Power and storytelling have always danced together like a pair of well-dressed conspirators: one whispers, the other commands.
From this duet have sprung triumphant leaders and trampled nations, empires built as much on rhetoric as on steel. Olivier Assayas’ The Wizard of the Kremlin, adapted from Giuliano da Empoli’s novel and unveiled in competition at Venice, slips us behind the velvet curtain of this choreography.
Its master of ceremonies is Vadim Baranov, a fictional spin doctor modeled on Vladislav Surkov, and embodied by Paul Dano with the cool precision of a chess player who has long since stopped caring whether the pieces are ivory or bone.
Dano’s Baranov is a creature of exquisite detachment, a near-sociopath who observes Russia’s spiraling theatrics with the faint amusement of a man watching an elaborate stage farce he himself scripted.

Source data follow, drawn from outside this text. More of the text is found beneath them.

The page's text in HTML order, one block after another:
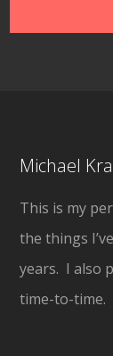
Michael
This is my
the things
years. I also
time-to-time.
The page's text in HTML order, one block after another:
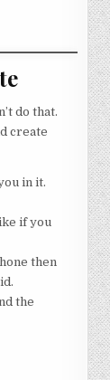
do that.
create
in it.
if you
then
the
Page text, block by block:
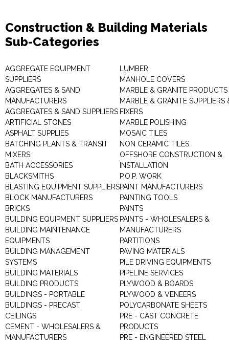
Construction & Building Materials
Sub-Categories
AGGREGATE EQUIPMENT
SUPPLIERS
AGGREGATES & SAND
MANUFACTURERS
AGGREGATES & SAND SUPPLIERS
ARTIFICIAL STONES
ASPHALT SUPPLIES
BATCHING PLANTS & TRANSIT
MIXERS
BATH ACCESSORIES
BLACKSMITHS
BLASTING EQUIPMENT SUPPLIERS
BLOCK MANUFACTURERS
BRICKS
BUILDING EQUIPMENT SUPPLIERS
BUILDING MAINTENANCE
EQUIPMENTS
BUILDING MANAGEMENT
SYSTEMS
BUILDING MATERIALS
BUILDING PRODUCTS
BUILDINGS - PORTABLE
BUILDINGS - PRECAST
CEILINGS
CEMENT - WHOLESALERS &
MANUFACTURERS
LUMBER
MANHOLE COVERS
MARBLE & GRANITE PRODUCTS
MARBLE & GRANITE SUPPLIERS
FIXERS
MARBLE POLISHING
MOSAIC TILES
NON CERAMIC TILES
OFFSHORE CONSTRUCTION &
INSTALLATION
P.O.P. WORK
PAINT MANUFACTURERS
PAINTING TOOLS
PAINTS
PAINTS - WHOLESALERS &
MANUFACTURERS
PARTITIONS
PAVING MATERIALS
PILE DRIVING EQUIPMENTS
PIPELINE SERVICES
PLYWOOD & BOARDS
PLYWOOD & VENEERS
POLYCARBONATE SHEETS
PRE - CAST CONCRETE
PRODUCTS
PRE - ENGINEERED STEEL
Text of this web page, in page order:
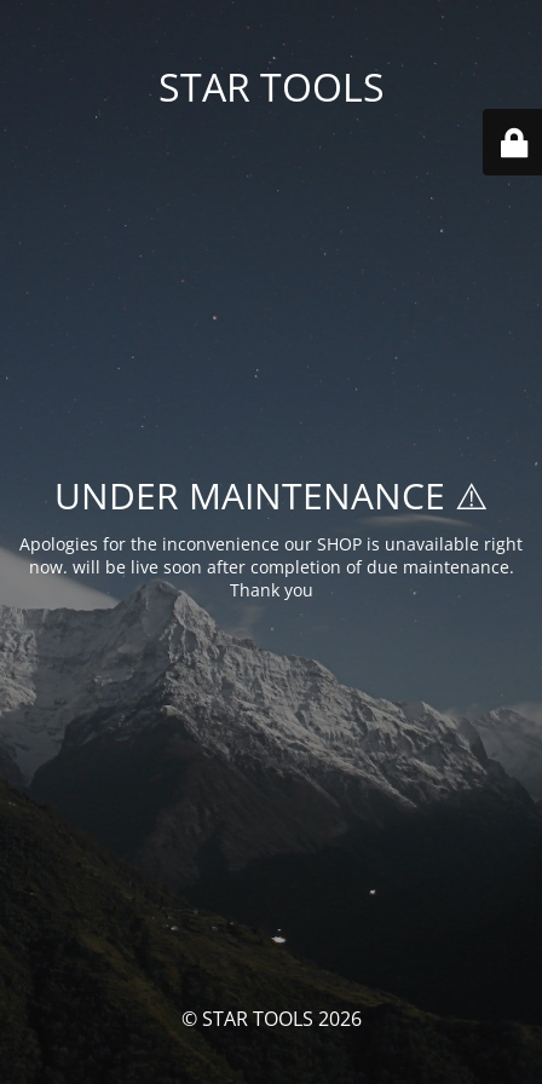
STAR TOOLS
UNDER MAINTENANCE ⚠️
Apologies for the inconvenience our SHOP is unavailable right
now. will be live soon after completion of due maintenance.
Thank you
© STAR TOOLS 2026
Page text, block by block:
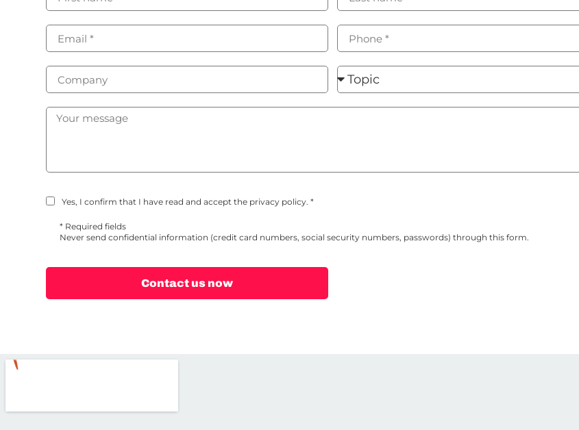
Yes, I confirm that I have read and accept the privacy policy. *
* Required fields
Never send confidential information (credit card numbers, social security numbers, passwords) through this form.
Contact us now
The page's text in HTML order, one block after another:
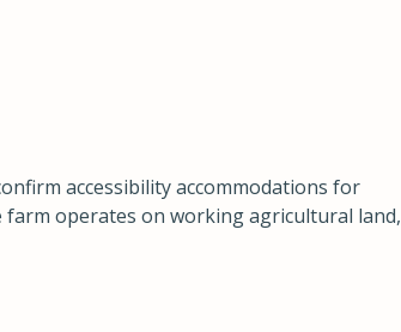
accessibility accommodations for
operates on working agricultural land,
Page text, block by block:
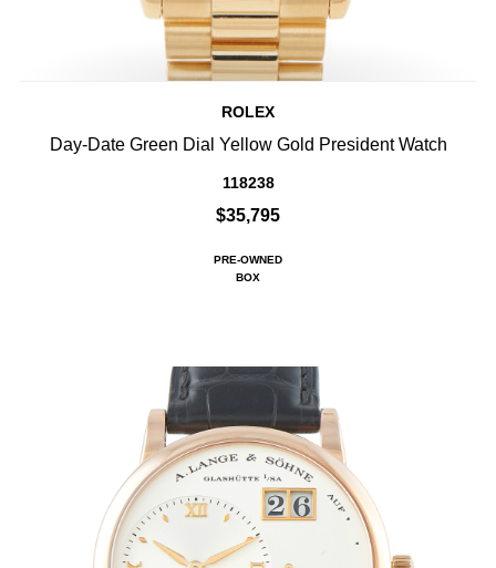
ROLEX
Day-Date Green Dial Yellow Gold President Watch
118238
$35,795
PRE-OWNED
BOX
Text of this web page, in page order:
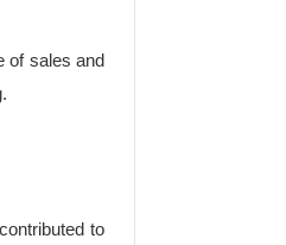
of sales and
to
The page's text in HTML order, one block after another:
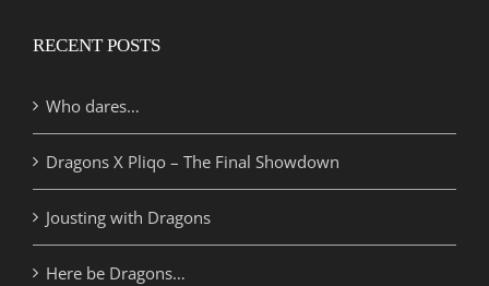
RECENT POSTS
Who dares…
Dragons X Pliqo – The Final Showdown
Jousting with Dragons
Here be Dragons…
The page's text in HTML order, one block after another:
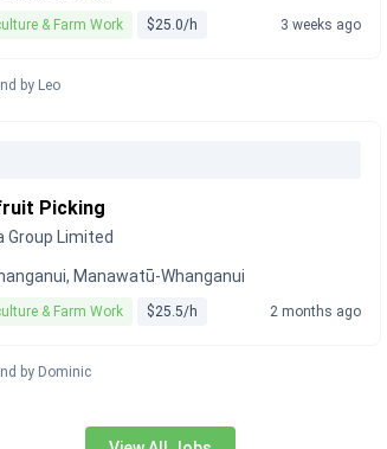
& Farm Work $25.0/h 3 weeks ago
by Leo
Picking
Group Limited
Manawatū-Whanganui
& Farm Work $25.5/h 2 months ago
by Dominic
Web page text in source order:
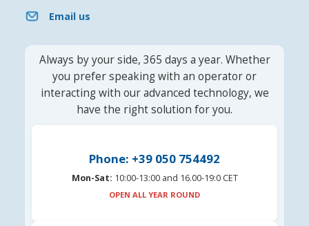
Email us
Always by your side, 365 days a year. Whether
you prefer speaking with an operator or
interacting with our advanced technology, we
have the right solution for you.
Phone: +39 050 754492
Mon-Sat: 10:00-13:00 and 16.00-19:0 CET
OPEN ALL YEAR ROUND
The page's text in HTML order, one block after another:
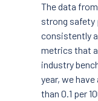
The data
strong safety
consistently
metrics that
industry
year, we
than 0.1 per
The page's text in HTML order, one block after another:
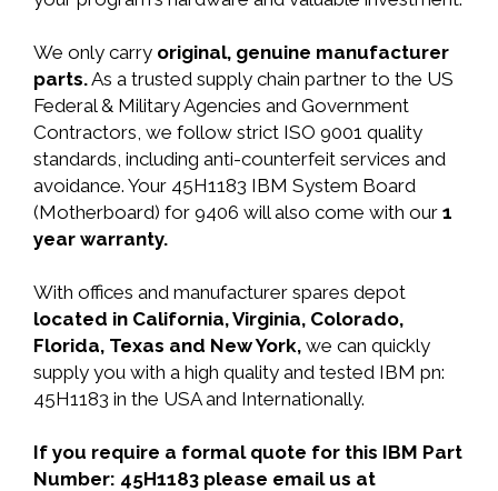
We only carry original, genuine manufacturer
parts.As a trusted supply chain partner to the US
Federal & Military Agencies and Government
Contractors, we follow strict ISO 9001 quality
standards, including anti-counterfeit services and
avoidance. Your 45H1183 IBM System Board
(Motherboard) for 9406 will also come with our 1
year warranty.
With offices and manufacturer spares depot
located in California, Virginia, Colorado,
Florida, Texas and New York, we can quickly
supply you with a high quality and tested IBM pn:
45H1183 in the USA and Internationally.
If you require a formal quote for this IBM Part
Number: 45H1183 please email us at
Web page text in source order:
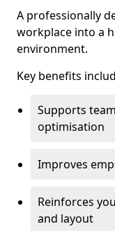
A professionally
workplace into a
environment.
Key benefits
Supports
optimisation
Improves
Reinforces
and layout
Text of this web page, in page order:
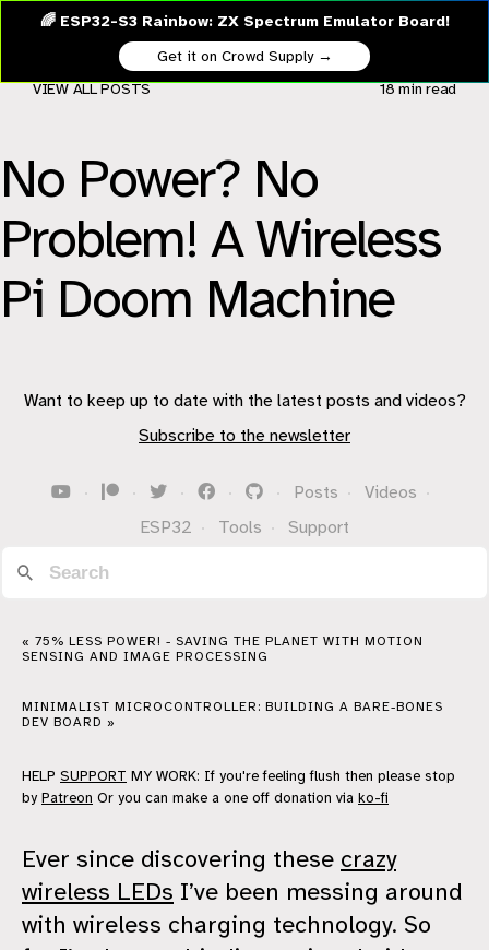
🌈 ESP32-S3 Rainbow: ZX Spectrum Emulator Board!
Get it on Crowd Supply →
No Power? No
Problem! A Wireless
Pi Doom Machine
VIEW ALL POSTS 18 minread
Want to keep up to date with the latest posts and videos?
Subscribe to the newsletter
· · · · · Posts · Videos ·
ESP32 · Tools · Support
« 75% LESS POWER! - SAVING THE PLANET WITH MOTION
SENSING AND IMAGE PROCESSING
MINIMALIST MICROCONTROLLER: BUILDING A BARE-BONES
DEV BOARD »
HELP SUPPORT MY WORK: If you're feeling flush then please stop
by Patreon Or you can make a one off donation via ko-fi
Ever since discovering these crazy
wireless LEDs I’ve been messing around
with wireless charging technology. So
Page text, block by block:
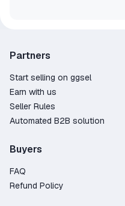
Partners
Start selling on ggsel
Earn with us
Seller Rules
Automated B2B solution
Buyers
FAQ
Refund Policy
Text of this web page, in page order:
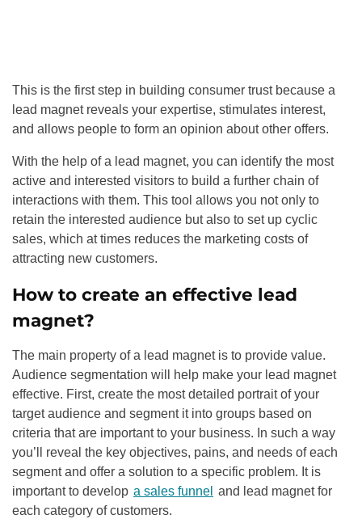
This is the first step in building consumer trust because a
lead magnet reveals your expertise, stimulates interest,
and allows people to form an opinion about other offers.
With the help of a lead magnet, you can identify the most
active and interested visitors to build a further chain of
interactions with them. This tool allows you not only to
retain the interested audience but also to set up cyclic
sales, which at times reduces the marketing costs of
attracting new customers.
How to create an effective lead
magnet?
The main property of a lead magnet is to provide value.
Audience segmentation will help make your lead magnet
effective. First, create the most detailed portrait of your
target audience and segment it into groups based on
criteria that are important to your business. In such a way
you’ll reveal the key objectives, pains, and needs of each
segment and offer a solution to a specific problem. It is
important to develop a sales funnel and lead magnet for
each category of customers.
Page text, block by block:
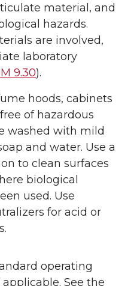
material, and
hazards.
are involved,
laboratory
9.30).
hoods, cabinets
of hazardous
washed with mild
and water. Use a
to clean surfaces
biological
used. Use
for acid or
operating
See the
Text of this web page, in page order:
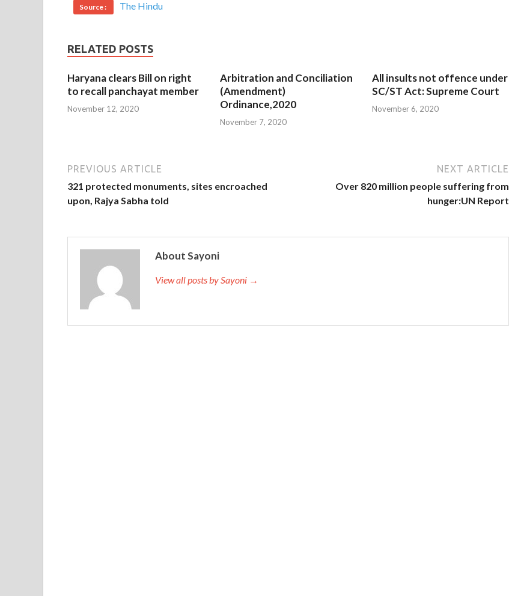
Source : The Hindu
RELATED POSTS
Haryana clears Bill on right
to recall panchayat member
November 12, 2020
Arbitration and Conciliation
(Amendment)
Ordinance,2020
November 7, 2020
All insults not offence under
SC/ST Act: Supreme Court
November 6, 2020
PREVIOUS ARTICLE
321 protected monuments, sites encroached
upon, Rajya Sabha told
NEXT ARTICLE
Over 820 million people suffering from
hunger:UN Report
About Sayoni
View all posts by Sayoni →
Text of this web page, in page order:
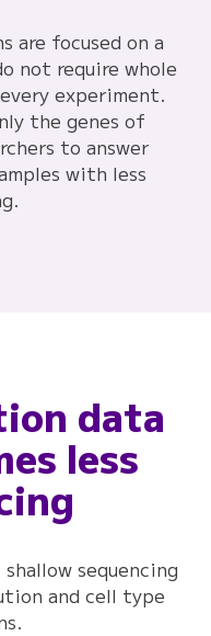
are focused on a
not require whole
experiment.
the genes of
to answer
with less
data
less
sequencing
and cell type
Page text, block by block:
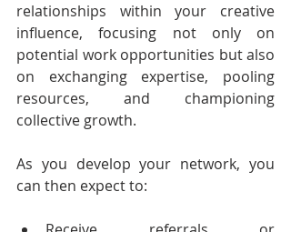
relationships within your creative
influence, focusing not only on
potential work opportunities but also
on exchanging expertise, pooling
resources, and championing
collective growth.
As you develop your network, you
can then expect to:
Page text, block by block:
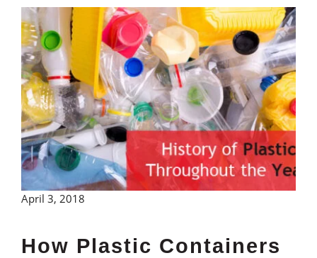
April 3, 2018
How Plastic Containers
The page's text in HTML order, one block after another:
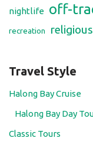
nightlife off-
recreation religious
Travel Style
Halong Bay Cruise
Halong Bay Day
Classic Tours
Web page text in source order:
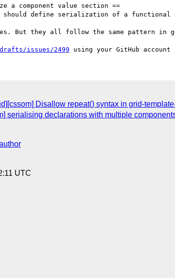
component value section ==
define serialization of a functional
But they all follow the same pattern in
issues/2499
Disallow repeat() syntax in grid-
serialising declarations with multiple
UTC
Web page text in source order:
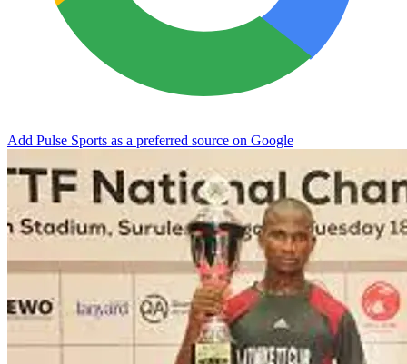
Add Pulse Sports as a preferred source on Google
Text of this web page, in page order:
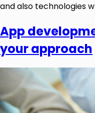
and also technologies
App
your approach
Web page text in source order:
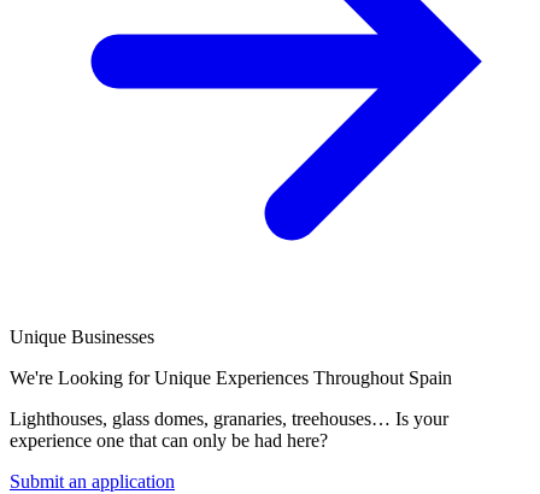
Unique Businesses
We're Looking for Unique Experiences Throughout Spain
Lighthouses, glass domes, granaries, treehouses… Is your
experience one that can only be had here?
Submit an application
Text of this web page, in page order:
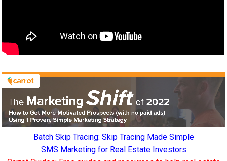
Batch Skip Tracing: Skip Tracing Made Simple
SMS Marketing for Real Estate Investors
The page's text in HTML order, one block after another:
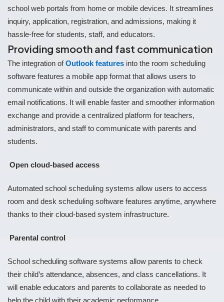
school web portals from home or mobile devices. It streamlines
inquiry, application, registration, and admissions, making it
hassle-free for students, staff, and educators.
Providing smooth and fast communication
The integration ofOutlook features into the room scheduling
software features a mobile app format that allows users to
communicate within and outside the organization with automatic
email notifications. It will enable faster and smoother information
exchange and provide a centralized platform for teachers,
administrators, and staff to communicate with parents and
students.
Open cloud-based access
Automated school scheduling systems allow users to access
room and desk scheduling software features anytime, anywhere
thanks to their cloud-based system infrastructure.
Parental control
School scheduling software systems allow parents to check
their child’s attendance, absences, and class cancellations. It
will enable educators and parents to collaborate as needed to
help the child with their academic performance.
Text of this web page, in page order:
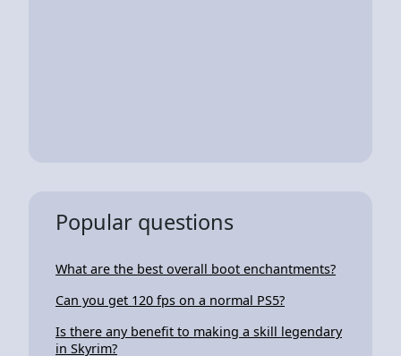
Popular questions
What are the best overall boot enchantments?
Can you get 120 fps on a normal PS5?
Is there any benefit to making a skill legendary
in Skyrim?
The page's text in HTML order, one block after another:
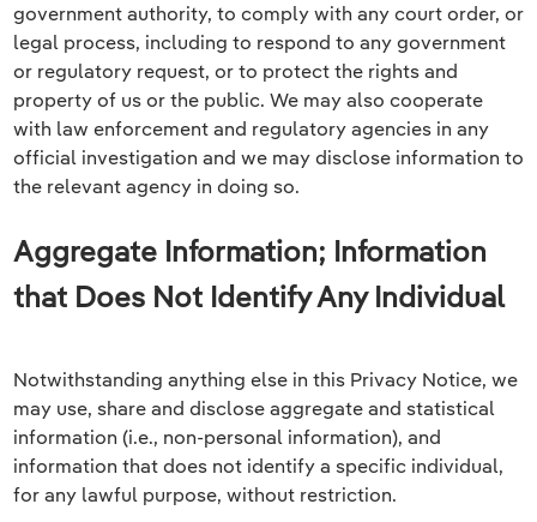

His rare flickers of warmth are reserved for Alicia Vikander’s luminous intellectual-turned-oligarch, whose discovery that luxury can be a philosophy in itself provides the film with a sly, champagne-dry irony.
Around them hovers Jeffrey Wright’s inquisitive American journalist, mostly unseen, like a persistent conscience the film politely declines to acknowledge.
Opposite Dano, Jude Law’s Putin is rendered with chilling elegance: a man intoxicated by power yet prickly as a monarch denied a proper bow.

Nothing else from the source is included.